## Exercise prompt:
Going down the listing below, print exactly each line from the one with "execution, a task" up to and including the one with "data offer, which", and skip the rest.

## Input data:
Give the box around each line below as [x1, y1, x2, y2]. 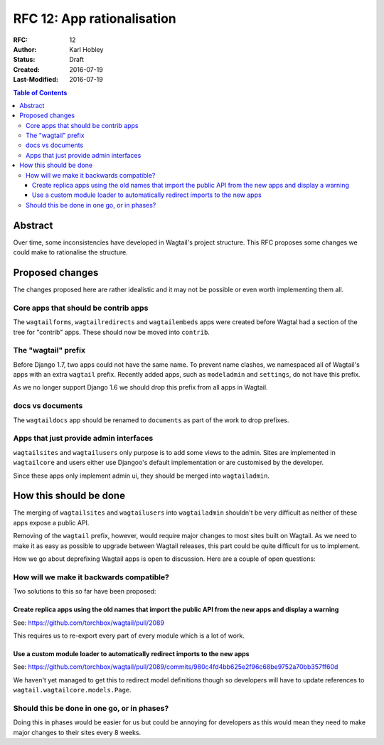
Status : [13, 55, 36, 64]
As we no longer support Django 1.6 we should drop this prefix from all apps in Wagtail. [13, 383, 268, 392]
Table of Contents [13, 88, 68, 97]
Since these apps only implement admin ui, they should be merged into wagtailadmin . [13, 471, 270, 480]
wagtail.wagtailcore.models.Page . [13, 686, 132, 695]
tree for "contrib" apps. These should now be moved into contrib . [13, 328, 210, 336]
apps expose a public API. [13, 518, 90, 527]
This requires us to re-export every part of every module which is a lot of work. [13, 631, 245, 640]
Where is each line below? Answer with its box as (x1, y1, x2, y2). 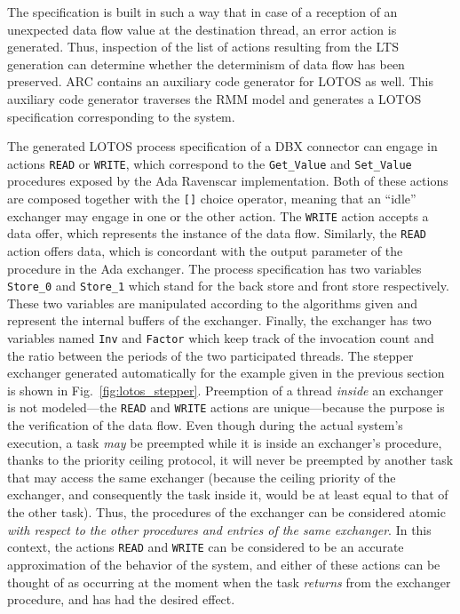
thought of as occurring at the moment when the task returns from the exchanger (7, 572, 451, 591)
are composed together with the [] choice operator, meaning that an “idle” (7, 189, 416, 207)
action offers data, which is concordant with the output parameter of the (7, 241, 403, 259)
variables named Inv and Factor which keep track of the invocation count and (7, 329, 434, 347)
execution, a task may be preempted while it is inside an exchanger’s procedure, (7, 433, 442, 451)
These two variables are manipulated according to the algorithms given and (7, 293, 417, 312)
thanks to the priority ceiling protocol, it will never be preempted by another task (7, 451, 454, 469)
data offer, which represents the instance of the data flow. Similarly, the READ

==

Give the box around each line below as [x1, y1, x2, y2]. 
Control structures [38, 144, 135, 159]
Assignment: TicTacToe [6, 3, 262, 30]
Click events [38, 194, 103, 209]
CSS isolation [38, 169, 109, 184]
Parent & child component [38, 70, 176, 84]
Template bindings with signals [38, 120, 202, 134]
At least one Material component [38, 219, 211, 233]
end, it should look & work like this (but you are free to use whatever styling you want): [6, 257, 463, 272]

---

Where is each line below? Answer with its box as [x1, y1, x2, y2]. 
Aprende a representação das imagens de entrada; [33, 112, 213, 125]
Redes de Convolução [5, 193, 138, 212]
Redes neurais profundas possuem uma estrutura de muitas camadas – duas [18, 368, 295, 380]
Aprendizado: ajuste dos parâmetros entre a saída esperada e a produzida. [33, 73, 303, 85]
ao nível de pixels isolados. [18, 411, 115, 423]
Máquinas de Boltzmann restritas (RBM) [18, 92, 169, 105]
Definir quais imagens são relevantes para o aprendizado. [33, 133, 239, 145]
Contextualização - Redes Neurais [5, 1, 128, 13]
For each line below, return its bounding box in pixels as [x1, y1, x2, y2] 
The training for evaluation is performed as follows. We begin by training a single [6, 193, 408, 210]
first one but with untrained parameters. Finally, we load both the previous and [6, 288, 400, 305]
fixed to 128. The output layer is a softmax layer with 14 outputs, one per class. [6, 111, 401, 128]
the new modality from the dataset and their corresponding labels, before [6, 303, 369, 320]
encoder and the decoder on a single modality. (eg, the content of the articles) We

## Result of the exercise:
execution, a task may be preempted while it is inside an exchanger’s procedure, (7, 433, 442, 451)
These two variables are manipulated according to the algorithms given and (7, 293, 417, 312)
thanks to the priority ceiling protocol, it will never be preempted by another task (7, 451, 454, 469)
data offer, which represents the instance of the data flow. Similarly, the READ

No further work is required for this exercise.